Monday, June 7, 2010

Wait

So the waiting game has been underway. Two days left (hopefully). I plan to update this blog with the results. It has been incredible how the last couple weeks have really changed me. When we first decided to start trying again, I had mixed feelings. Of course I want to be a mom and am so excited for that day to come. But a big part of me was still very nervous about having my past experience with an ectopic pregnancy happen again. For emotional reasons no doubt, but the physical pain it caused as well. I remember at certain points that I really felt like I couldn't handle the pain any more, and I knew I never wanted that to happen again.

Well, my fears have since subsided quite a bit. I've been overly excited to know if the test will say yes. I have my hunches, but part of you always thinks your mind is playing tricks on you because you are biased about the outcome. So we'll see. I of course have long since given this to God. I know He has a plan and always has had one. I am praying that my desire to become a mom is part of that plan He has for me.

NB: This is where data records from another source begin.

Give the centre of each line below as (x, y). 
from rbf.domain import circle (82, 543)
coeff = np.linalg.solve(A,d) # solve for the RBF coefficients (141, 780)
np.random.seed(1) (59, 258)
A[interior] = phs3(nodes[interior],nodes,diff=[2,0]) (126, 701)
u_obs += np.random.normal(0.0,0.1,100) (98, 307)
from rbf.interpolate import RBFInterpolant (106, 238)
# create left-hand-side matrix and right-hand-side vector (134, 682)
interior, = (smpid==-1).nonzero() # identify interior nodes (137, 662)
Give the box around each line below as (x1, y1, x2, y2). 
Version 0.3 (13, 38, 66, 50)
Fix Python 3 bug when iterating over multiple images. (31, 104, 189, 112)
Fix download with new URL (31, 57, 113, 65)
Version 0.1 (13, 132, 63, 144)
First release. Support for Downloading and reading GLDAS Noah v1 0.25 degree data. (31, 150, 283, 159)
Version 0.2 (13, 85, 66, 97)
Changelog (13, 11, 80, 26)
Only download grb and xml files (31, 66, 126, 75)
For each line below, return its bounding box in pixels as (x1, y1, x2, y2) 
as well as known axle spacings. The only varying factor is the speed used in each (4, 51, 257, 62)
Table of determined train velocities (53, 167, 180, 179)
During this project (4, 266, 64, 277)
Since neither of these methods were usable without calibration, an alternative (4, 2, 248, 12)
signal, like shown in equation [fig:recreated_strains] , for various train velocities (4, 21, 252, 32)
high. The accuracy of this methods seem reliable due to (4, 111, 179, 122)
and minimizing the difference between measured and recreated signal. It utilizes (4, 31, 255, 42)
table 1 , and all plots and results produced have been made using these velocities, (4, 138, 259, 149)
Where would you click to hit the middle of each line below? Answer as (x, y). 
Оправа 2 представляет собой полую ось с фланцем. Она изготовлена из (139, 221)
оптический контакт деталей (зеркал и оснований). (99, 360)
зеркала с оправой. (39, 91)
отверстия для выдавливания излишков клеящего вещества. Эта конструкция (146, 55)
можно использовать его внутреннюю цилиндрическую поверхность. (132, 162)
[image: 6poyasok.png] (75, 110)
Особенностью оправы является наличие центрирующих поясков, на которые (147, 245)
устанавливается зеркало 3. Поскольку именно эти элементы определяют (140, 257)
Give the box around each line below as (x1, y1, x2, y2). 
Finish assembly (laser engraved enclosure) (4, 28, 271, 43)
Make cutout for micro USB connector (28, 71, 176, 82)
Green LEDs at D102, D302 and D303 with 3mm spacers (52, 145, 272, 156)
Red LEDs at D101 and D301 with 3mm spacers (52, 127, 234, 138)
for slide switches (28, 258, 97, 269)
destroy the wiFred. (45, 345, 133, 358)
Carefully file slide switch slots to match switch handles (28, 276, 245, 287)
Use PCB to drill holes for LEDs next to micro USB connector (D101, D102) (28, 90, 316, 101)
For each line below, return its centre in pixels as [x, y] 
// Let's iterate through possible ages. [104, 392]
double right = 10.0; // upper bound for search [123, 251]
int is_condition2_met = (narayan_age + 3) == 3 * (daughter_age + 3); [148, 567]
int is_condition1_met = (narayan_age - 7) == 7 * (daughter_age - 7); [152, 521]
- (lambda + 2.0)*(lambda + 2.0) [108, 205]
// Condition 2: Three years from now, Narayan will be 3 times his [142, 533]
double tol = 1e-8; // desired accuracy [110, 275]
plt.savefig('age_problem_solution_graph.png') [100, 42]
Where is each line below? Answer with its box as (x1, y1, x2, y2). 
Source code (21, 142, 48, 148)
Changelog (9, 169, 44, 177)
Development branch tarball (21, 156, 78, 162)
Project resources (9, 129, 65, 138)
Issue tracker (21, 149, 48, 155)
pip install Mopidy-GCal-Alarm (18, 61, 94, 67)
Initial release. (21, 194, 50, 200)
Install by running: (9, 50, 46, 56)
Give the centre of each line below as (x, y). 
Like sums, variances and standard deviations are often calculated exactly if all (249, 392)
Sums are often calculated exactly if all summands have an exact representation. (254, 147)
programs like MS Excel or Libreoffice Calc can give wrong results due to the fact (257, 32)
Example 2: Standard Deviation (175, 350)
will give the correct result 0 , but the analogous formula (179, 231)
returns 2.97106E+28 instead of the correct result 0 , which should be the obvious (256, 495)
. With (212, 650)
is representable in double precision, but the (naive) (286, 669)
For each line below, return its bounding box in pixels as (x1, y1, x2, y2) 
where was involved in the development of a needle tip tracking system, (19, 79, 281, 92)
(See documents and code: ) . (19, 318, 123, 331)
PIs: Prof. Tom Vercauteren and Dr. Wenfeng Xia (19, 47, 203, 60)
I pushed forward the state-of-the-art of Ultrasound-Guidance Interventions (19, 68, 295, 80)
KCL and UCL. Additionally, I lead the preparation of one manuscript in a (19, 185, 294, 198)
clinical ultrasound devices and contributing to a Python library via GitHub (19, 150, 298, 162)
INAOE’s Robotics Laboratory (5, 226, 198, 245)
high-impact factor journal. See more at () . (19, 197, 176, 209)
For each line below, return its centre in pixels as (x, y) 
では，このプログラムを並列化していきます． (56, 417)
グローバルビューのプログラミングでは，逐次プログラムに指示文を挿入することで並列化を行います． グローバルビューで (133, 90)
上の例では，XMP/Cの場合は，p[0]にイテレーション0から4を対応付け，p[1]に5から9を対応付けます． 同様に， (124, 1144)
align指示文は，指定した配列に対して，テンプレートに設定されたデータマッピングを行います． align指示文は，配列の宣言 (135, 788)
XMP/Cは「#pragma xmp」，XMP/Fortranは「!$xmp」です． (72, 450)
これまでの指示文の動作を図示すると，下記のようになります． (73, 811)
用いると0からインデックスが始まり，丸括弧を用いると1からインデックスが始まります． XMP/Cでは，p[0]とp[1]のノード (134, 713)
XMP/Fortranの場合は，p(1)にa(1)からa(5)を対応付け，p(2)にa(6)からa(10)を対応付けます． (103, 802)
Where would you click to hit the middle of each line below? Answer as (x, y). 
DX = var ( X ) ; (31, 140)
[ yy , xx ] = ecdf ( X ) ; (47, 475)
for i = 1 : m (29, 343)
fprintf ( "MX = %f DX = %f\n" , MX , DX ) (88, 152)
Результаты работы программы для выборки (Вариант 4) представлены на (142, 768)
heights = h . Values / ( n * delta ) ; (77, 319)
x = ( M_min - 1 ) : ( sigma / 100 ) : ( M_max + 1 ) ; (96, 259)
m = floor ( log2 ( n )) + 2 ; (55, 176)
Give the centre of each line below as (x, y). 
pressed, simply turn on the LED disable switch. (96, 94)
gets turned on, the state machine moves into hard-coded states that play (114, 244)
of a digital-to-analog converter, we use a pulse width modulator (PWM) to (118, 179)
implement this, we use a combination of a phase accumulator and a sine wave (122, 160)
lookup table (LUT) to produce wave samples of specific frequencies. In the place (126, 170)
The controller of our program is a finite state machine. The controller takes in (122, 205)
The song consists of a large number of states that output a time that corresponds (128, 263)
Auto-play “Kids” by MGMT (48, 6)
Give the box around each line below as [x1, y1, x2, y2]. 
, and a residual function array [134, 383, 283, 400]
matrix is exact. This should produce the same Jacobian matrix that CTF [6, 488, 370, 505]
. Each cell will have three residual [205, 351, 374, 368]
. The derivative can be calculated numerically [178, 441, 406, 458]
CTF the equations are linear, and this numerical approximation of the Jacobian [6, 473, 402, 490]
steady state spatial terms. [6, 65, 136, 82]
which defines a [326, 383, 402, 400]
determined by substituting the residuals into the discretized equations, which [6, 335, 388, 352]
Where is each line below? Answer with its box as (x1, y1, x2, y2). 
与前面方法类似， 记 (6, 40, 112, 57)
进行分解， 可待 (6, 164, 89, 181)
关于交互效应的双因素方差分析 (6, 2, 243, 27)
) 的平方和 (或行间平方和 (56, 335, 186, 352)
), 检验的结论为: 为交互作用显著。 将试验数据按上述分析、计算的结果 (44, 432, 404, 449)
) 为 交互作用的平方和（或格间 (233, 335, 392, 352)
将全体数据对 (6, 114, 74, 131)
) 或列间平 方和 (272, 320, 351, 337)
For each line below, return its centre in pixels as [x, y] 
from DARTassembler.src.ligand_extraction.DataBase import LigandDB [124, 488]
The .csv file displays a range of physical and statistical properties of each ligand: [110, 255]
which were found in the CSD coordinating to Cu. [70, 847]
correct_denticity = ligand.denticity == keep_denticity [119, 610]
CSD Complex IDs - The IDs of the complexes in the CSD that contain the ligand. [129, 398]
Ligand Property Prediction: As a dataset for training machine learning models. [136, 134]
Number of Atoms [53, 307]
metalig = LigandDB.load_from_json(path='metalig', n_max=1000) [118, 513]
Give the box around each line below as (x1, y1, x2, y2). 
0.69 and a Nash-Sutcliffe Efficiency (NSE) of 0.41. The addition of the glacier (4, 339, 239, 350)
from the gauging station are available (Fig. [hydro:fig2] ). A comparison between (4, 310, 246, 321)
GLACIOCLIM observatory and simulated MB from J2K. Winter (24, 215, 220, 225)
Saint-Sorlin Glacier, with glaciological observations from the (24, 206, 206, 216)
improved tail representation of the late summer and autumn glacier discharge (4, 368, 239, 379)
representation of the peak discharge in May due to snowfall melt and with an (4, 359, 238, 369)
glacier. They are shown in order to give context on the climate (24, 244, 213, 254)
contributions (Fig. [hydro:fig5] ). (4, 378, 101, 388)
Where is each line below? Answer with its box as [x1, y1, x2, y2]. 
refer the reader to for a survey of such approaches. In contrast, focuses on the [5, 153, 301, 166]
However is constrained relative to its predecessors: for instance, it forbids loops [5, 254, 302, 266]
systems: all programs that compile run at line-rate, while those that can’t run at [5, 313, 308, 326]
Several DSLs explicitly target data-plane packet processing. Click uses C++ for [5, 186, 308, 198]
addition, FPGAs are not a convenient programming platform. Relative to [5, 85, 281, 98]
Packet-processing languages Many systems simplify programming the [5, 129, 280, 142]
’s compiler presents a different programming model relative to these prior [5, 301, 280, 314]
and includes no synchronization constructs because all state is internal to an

Another thing I noticed recently that has changed this time around is the focus of my thoughts. The first time around, all I could think about was "being pregnant" and the excitement and changes that come with that. It was mostly about me. Now the picture is SO MUCH BIGGER than that! I'm much more focused on "being a mom".  How to raise a family, how to stay strong in my faith, how to stay strong in my marriage. How life can work if I stay home to raise my family. God has shown me so many doors and so many families out there who are living proof of what it takes. I've been so encouraged. So here's to the waiting game. Have I mentioned the lessons in patience God continues to teach me...

Thursday, June 3, 2010

Start small

So today I made a goal for myself to create at least one new post a week. So Thursday is the day. If I haven't posted anything else during the week, Thursday will be the day that I force myself to write something. As uncreative as it may turn out, I need to start small and start somewhere in this world of blogging. I love routine. Make that, I eat, sleep and breathe routine. Literally. So since blogging hasn't been part of my routine for all these years, I'm slowly trying to find where and how it will fit. That is all for now. Now it's lunchtime. Like I said, eat routine.